本作は『アルゴ』(2012)など監督業としても活躍するベン・アフレックと、本作への出演が高い評価を受けたロザムンド・パイクが主演を務めました。
映画『ゴーン・ガール』のあらすじとネタバレ
7月5日、5年目の結婚記念日を迎えるエイミーとニックですが、2人の仲は今や夫婦として破綻したものとなっています。
朝、ニックがバーから家に帰るとリビングが荒らされエイミーの姿が消えていました。
通報を受けやってきた刑事のボニーは、家の中のの至るところにある傷をチェックしていきます。
ボニーは部屋の状況から、エイミーの失踪を深刻な事態と考え事件として捜査を始めます。
ボニーはニックを聴取をすると、彼はエイミーの昼間の行動や友人の有無を知らないだけに留まらず血液型すら知りませんでした。
警察の捜査の間、ニックはバーを運営する妹のマーゴの家に泊まることにします。
一方、ボニーはニックの家のキッチンの血痕と、ニックとエイミーが結婚式に行っている宝探しゲームの1つ目のヒントと書かれた封筒を見つけます。
失踪から2日目、ニックは警察からの指示でエイミーの情報を呼びかける記者会見を行います。
エイミーを題材にした絵本で大成功を収めるエイミーの両親も記者会見に参加し、ニュースは瞬く間にアメリカ中で話題になります。

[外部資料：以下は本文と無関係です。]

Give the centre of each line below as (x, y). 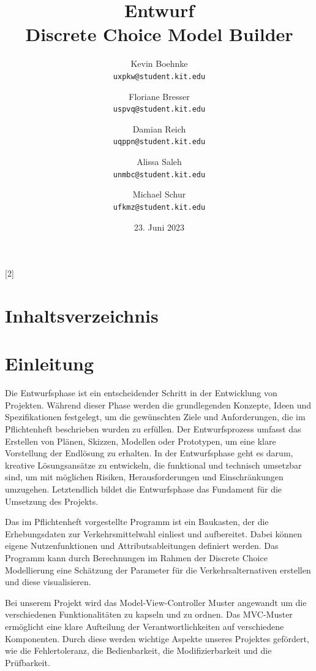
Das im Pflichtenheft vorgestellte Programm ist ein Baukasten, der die (137, 522)
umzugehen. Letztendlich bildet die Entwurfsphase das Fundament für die (144, 489)
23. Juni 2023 (159, 227)
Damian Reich (159, 128)
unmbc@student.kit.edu (159, 174)
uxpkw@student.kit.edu (159, 76)
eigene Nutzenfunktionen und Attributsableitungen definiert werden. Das (142, 546)
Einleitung (50, 363)
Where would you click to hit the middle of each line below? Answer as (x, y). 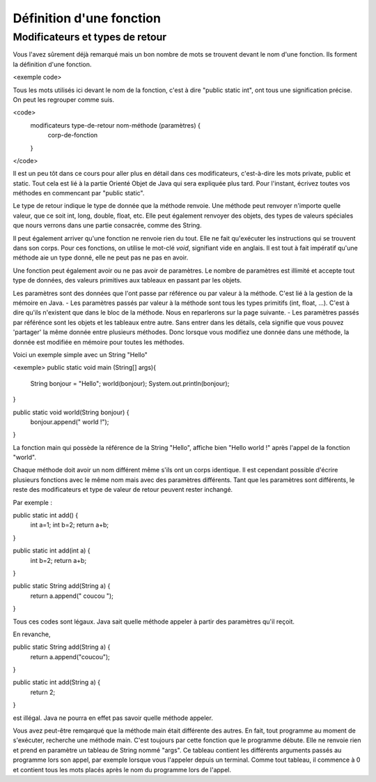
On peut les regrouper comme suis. (64, 99)
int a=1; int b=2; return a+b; (70, 525)
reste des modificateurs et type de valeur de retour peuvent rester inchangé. (123, 490)
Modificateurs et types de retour (90, 37)
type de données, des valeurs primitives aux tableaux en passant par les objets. (127, 280)
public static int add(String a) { (57, 682)
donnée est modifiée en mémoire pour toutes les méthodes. (99, 342)
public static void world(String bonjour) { (71, 412)
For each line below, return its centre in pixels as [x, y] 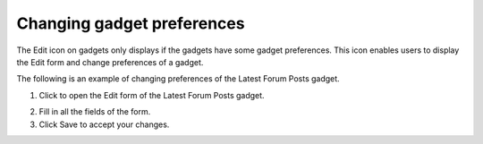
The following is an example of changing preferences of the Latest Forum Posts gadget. [178, 79]
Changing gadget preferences [131, 23]
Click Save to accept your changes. [104, 124]
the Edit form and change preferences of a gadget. [110, 62]
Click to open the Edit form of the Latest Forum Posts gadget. [152, 95]
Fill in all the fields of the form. [95, 112]
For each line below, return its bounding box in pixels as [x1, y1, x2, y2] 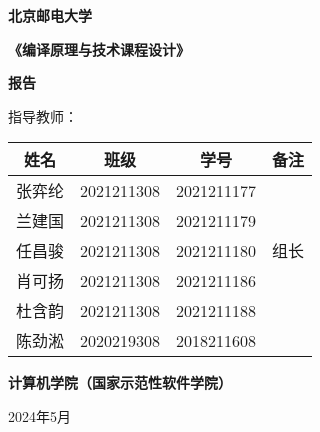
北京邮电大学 [8, 5, 92, 25]
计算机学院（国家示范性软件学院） [8, 372, 232, 393]
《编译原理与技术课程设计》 [8, 38, 190, 59]
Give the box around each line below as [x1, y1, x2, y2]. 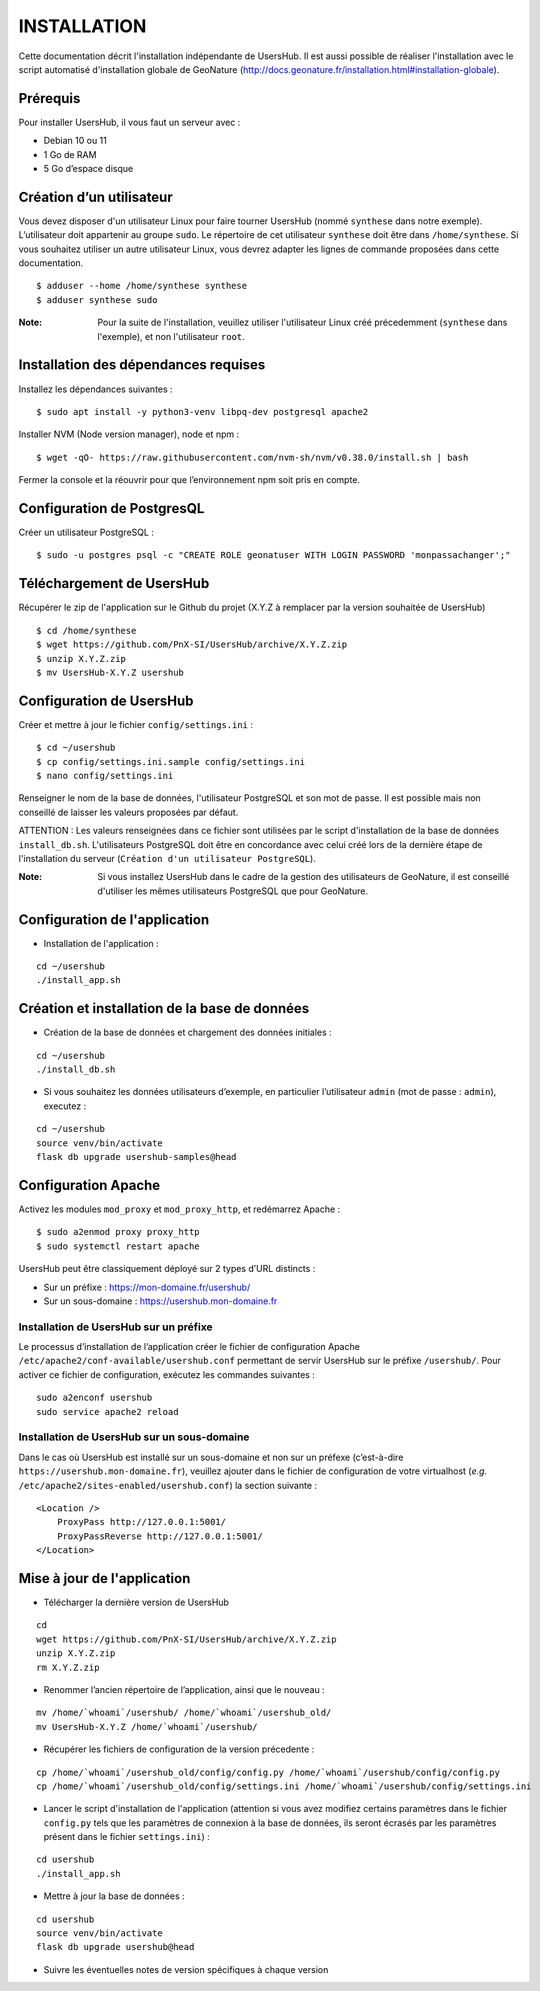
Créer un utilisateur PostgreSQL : [18, 526, 155, 539]
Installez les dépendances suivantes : [18, 383, 174, 395]
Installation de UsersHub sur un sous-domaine [18, 1430, 250, 1444]
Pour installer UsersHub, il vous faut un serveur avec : [18, 116, 241, 128]
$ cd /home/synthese [36, 625, 137, 636]
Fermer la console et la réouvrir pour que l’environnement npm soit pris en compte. [18, 474, 360, 486]
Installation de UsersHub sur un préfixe [18, 1320, 214, 1334]
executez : [43, 1100, 87, 1112]
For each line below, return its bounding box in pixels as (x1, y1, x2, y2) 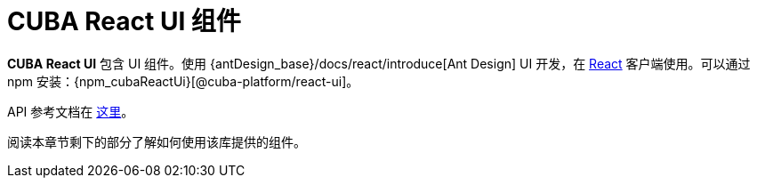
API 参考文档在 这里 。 (7, 103, 134, 119)
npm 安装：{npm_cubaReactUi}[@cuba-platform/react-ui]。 (7, 73, 359, 89)
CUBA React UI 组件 (7, 6, 241, 36)
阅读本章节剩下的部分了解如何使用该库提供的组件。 (7, 133, 306, 149)
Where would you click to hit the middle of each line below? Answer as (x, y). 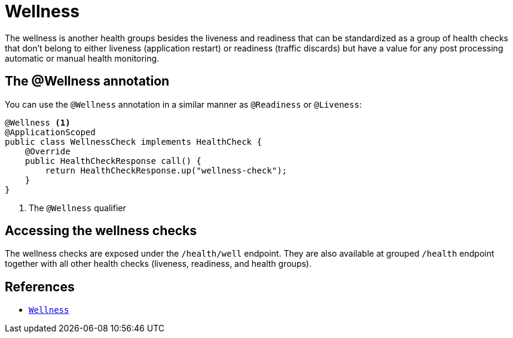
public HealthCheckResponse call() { (113, 161)
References (40, 287)
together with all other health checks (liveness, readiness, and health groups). (158, 264)
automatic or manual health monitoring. (82, 58)
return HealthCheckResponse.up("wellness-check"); (166, 170)
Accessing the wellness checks (101, 231)
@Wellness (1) (38, 122)
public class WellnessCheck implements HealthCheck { (133, 141)
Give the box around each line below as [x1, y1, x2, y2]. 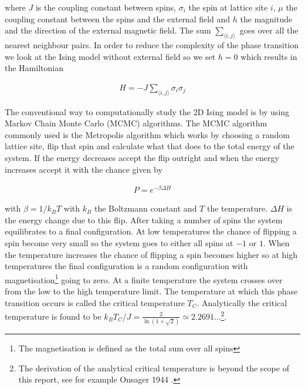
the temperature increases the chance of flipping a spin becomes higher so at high [5, 248, 298, 260]
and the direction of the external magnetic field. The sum [5, 24, 211, 36]
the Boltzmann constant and [94, 202, 197, 214]
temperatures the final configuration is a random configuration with [5, 260, 248, 272]
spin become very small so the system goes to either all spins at [5, 237, 233, 249]
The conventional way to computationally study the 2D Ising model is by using [5, 105, 290, 118]
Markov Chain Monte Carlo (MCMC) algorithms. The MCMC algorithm [5, 117, 267, 129]
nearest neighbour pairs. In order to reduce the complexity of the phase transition [5, 38, 299, 51]
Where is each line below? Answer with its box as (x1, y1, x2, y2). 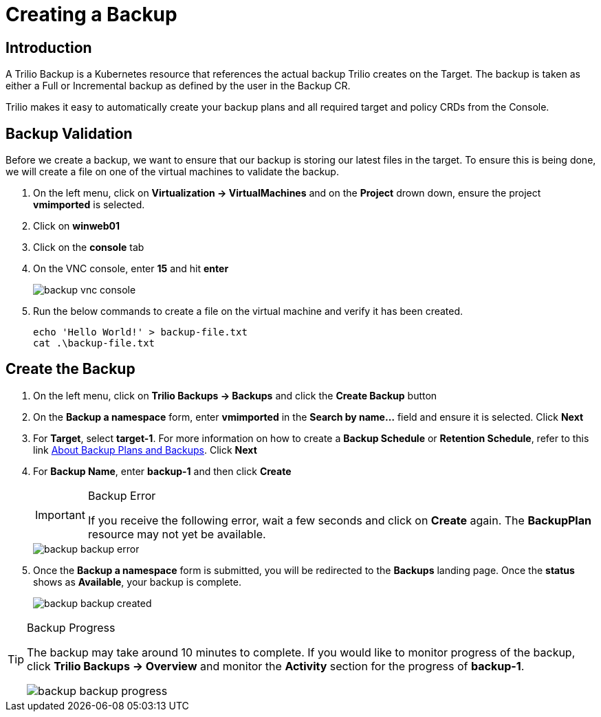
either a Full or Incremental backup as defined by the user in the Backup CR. (6, 80, 351, 92)
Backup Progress (27, 620, 116, 635)
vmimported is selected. (33, 199, 145, 211)
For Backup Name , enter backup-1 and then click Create (33, 465, 292, 477)
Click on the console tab (33, 241, 144, 254)
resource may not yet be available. (87, 527, 266, 541)
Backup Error (87, 488, 156, 503)
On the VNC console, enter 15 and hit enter (33, 263, 229, 275)
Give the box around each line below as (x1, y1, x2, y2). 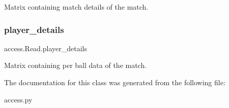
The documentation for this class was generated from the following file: (4, 77, 225, 87)
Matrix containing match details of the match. (4, 2, 149, 12)
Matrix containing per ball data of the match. (4, 60, 147, 70)
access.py (4, 94, 33, 104)
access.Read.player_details (4, 43, 88, 53)
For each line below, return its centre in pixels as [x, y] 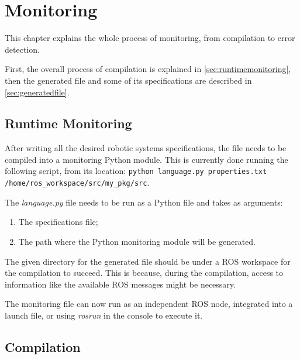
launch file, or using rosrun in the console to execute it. [104, 315]
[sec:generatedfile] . [37, 92]
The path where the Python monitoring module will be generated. [137, 241]
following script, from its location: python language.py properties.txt [136, 171]
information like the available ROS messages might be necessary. [120, 284]
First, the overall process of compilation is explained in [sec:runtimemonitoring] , [148, 69]
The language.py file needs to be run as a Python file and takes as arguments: [144, 202]
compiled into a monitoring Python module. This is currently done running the [146, 159]
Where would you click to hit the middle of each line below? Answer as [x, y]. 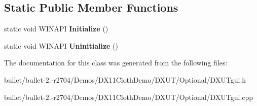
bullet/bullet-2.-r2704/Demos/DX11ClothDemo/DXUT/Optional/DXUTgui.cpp [129, 97]
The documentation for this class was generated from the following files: [116, 63]
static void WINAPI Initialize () [56, 29]
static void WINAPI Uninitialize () [61, 45]
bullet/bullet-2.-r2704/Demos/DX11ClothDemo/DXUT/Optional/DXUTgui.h [125, 79]
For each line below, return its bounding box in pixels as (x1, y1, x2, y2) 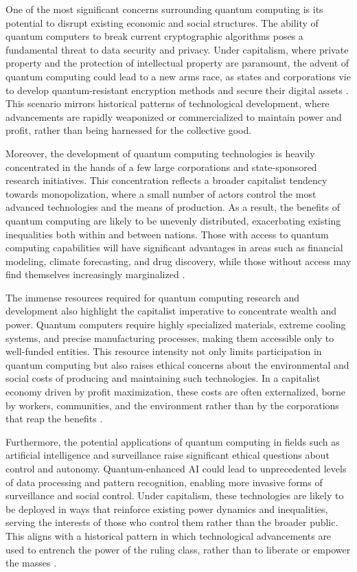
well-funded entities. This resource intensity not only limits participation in (5, 344, 322, 358)
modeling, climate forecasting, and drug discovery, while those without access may (5, 253, 352, 268)
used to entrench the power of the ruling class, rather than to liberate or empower (5, 542, 351, 556)
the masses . (5, 556, 57, 570)
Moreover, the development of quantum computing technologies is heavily (5, 146, 315, 160)
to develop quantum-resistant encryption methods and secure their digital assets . (5, 82, 349, 97)
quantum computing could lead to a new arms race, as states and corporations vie (5, 69, 351, 83)
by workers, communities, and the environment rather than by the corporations (5, 398, 339, 412)
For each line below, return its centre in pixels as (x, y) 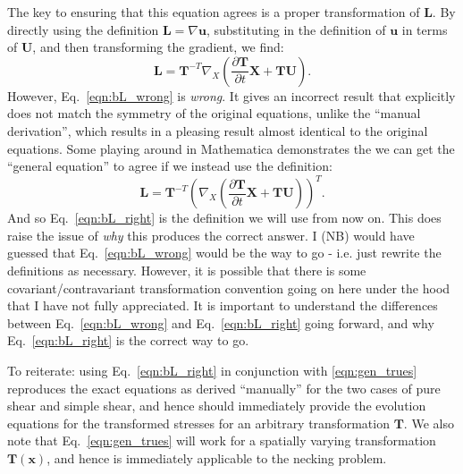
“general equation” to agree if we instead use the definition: (170, 166)
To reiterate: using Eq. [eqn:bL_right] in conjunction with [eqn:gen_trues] (212, 370)
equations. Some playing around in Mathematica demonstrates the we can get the (231, 148)
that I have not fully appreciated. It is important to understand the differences (223, 305)
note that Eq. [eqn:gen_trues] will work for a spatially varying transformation (222, 440)
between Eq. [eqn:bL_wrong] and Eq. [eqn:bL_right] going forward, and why (221, 322)
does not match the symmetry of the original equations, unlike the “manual (214, 113)
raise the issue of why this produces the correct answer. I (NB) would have (211, 235)
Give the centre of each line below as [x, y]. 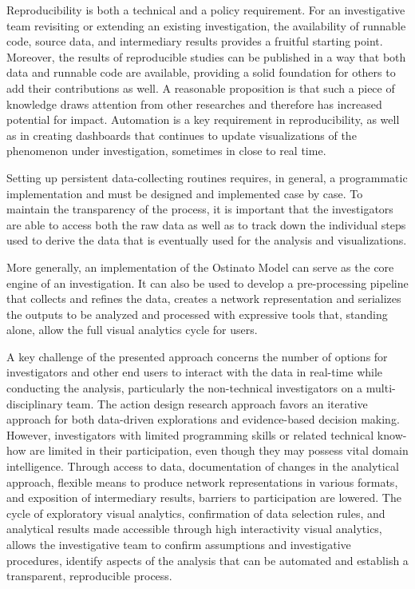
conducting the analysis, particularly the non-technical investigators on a [185, 388]
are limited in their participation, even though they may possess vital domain [219, 450]
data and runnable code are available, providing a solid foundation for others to [201, 72]
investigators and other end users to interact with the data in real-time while [195, 372]
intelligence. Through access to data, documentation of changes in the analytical [203, 466]
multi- [381, 388]
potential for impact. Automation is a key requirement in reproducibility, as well [203, 119]
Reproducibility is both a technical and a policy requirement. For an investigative [206, 10]
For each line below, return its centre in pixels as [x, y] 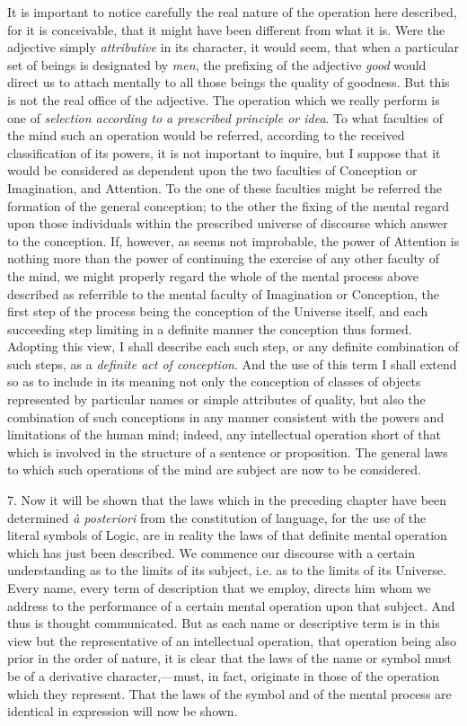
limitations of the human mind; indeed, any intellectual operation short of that [224, 434]
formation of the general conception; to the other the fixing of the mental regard [229, 205]
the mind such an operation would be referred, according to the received [206, 135]
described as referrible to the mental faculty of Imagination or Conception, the [224, 293]
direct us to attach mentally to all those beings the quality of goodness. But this [229, 82]
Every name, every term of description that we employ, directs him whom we [219, 588]
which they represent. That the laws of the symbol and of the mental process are [229, 693]
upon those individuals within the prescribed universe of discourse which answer [228, 223]
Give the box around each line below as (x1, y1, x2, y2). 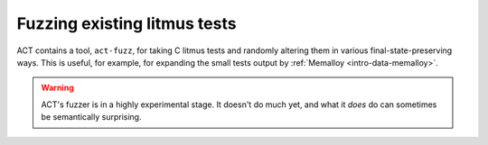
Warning (41, 82, 74, 94)
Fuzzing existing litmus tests (16, 14, 237, 33)
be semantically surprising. (41, 112, 142, 122)
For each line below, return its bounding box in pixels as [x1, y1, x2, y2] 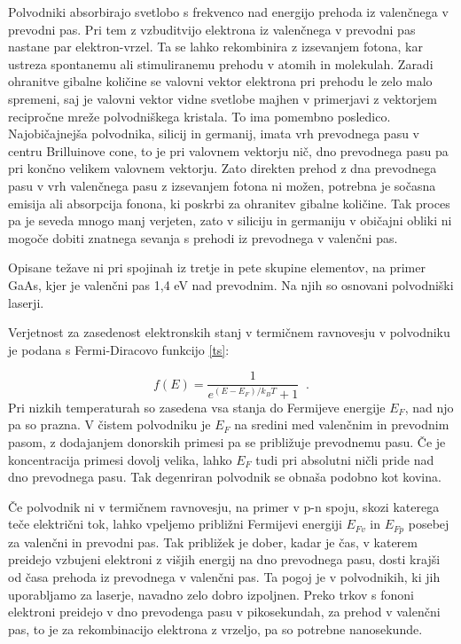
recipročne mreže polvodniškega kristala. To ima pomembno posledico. [8, 106, 391, 125]
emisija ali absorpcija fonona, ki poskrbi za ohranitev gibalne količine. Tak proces [8, 193, 450, 212]
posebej [408, 514, 449, 533]
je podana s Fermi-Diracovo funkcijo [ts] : [8, 340, 230, 358]
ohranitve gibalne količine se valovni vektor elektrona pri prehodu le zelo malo [8, 72, 433, 90]
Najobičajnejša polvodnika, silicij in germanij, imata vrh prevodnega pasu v [8, 124, 419, 143]
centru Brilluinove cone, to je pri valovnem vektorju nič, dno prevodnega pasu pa [8, 141, 449, 160]
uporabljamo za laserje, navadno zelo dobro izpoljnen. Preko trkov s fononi [8, 585, 414, 603]
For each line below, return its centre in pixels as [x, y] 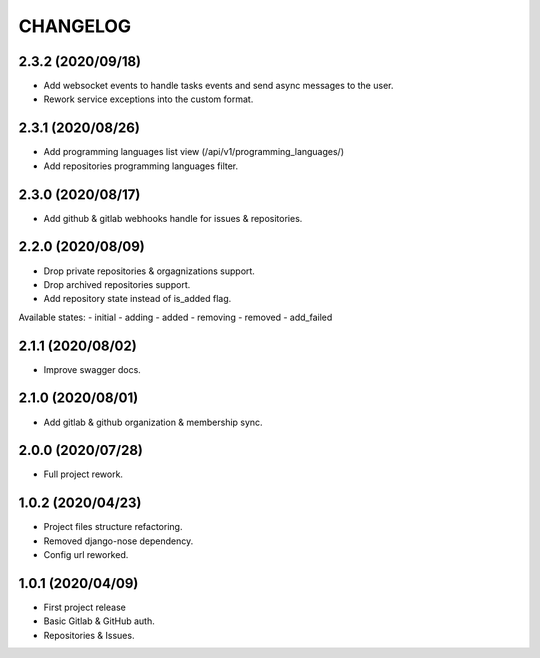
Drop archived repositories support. [117, 284]
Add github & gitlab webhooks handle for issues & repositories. [173, 218]
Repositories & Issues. [89, 635]
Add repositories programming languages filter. [141, 166]
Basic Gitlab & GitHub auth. [99, 621]
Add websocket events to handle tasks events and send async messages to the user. [218, 86]
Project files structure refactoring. [113, 527]
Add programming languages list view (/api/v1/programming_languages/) [194, 152]

警察は20年前にエイミーと付き合い、接近禁止令を受けているデジーに注目しますが、あまりに古い情報であるため重要筋から外します。
ボニーはヒント1の封筒をニックに見せ、エイミーの残した謎を解いていくことで失踪前の行動がわかるとニックに謎を解かせることにします。
エイミーの残していたヒントはニックのオフィスや無人のニックの父の家を指し示していました。
捜査を続けるボニーはホームレス街にいる麻薬の売人にエイミーの写真を見せ、彼女が銃を買いに来たと言う情報を手に入れます。
失踪から3日目、教え子のアンディとの不倫がマーゴにバレたニックはニュースを見せられ、妻が失踪したにも関わらずニックに動揺が見られないことで世論が自身に批判的であることを知ります。
キッチンで行ったルミノール検査の結果、エイミーの多量の血痕の跡が発見され、ボニーは殺人の線を視野に含め始めます。
夜、ボニーからキッチンで発見された致死量とも思える血痕と偽装された現場について詰問されたニック。
さらに身に覚えのない多額の負債の存在とエイミーの生命保険が引き上げを挙げられ、ニックはボニーに疑われていることを確信。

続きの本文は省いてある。